The strongest predictor of dropout was a baseline level of self-reported depressive symptoms consistent with severe depression (10). Given the higher likelihood of mortality and treatment non-adherence associated with depression (11, 12) and the higher rates of dropout found in this and other health-related programs (13), early screening for depression in clinical trials is warranted and can provide opportunity for immediate treatment referral and follow-up. While good clinical research practices include maximizing retention in clinical trials, and exclusion of individuals with depression may help meet retention goals, in the absence of safety concerns, fairness considerations would suggest inclusion of such individuals because of the potential for benefit to the individuals in studies like this one. Moreover, inclusion of individuals with depression, to the extent to which they are present in the population of persons living with HIV/AIDS, increases generalizability findings. Thus, the benefit in terms of knowledge, protection and fair treatment of human participants would outweigh the potential advantages to research design.
That younger age was predictive of dropout is not surprising given the documented challenges of recruiting and retaining younger participants in research studies (13-21). The link between ART receipt and better retention suggests that individuals receiving stable ongoing medical care may have less chaotic personal circumstances. It is also possible that routine medical appointments associated with ART delivery may facilitate adherence to ancillary services.
Dropout was unrelated to level of transmission risk at baseline and to randomization status. This finding provides evidence against the possible effects of selective dropout bias on primary risk study outcomes. If those who dropped out were at higher risk for transmitting HIV and this were related to randomization status (e.g., feeling discouraged by the demands of the intervention), there would be concerns regarding the trial outcomes. Instead, the current analyses provide evidence of the feasibility of retaining high-risk participants in behavioral intervention trials of public health significance.
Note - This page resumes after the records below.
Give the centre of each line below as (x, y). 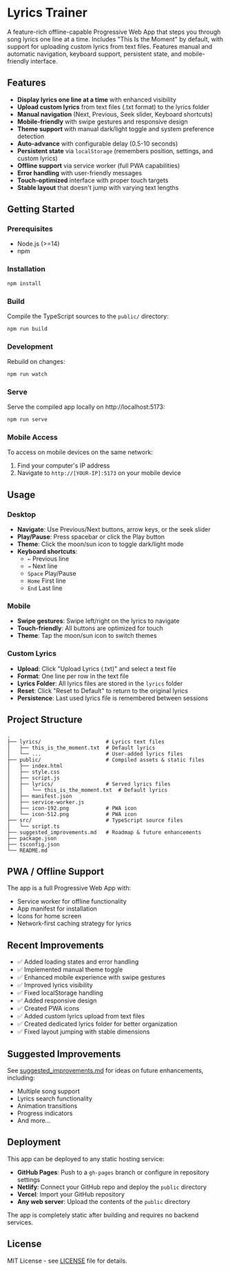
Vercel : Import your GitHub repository (71, 1194)
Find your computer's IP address (63, 466)
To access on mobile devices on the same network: (80, 452)
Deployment (34, 1142)
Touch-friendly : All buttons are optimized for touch (90, 628)
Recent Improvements (56, 945)
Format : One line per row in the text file (73, 676)
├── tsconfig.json (33, 844)

Limitations of note in the current analyses include the use of a convenience, non-probability-based sample and the use of self-reported data for several key variables, including depression and substance use.
In summary, self-reported depressive symptoms, younger age, and non-receipt of antiretroviral therapy were predictive of attrition in a trial of high-risk HIV-infected men and women. Drug use and HIV transmission risk were unrelated to dropout, supporting the focus on high-risk individuals for risk-reduction interventions.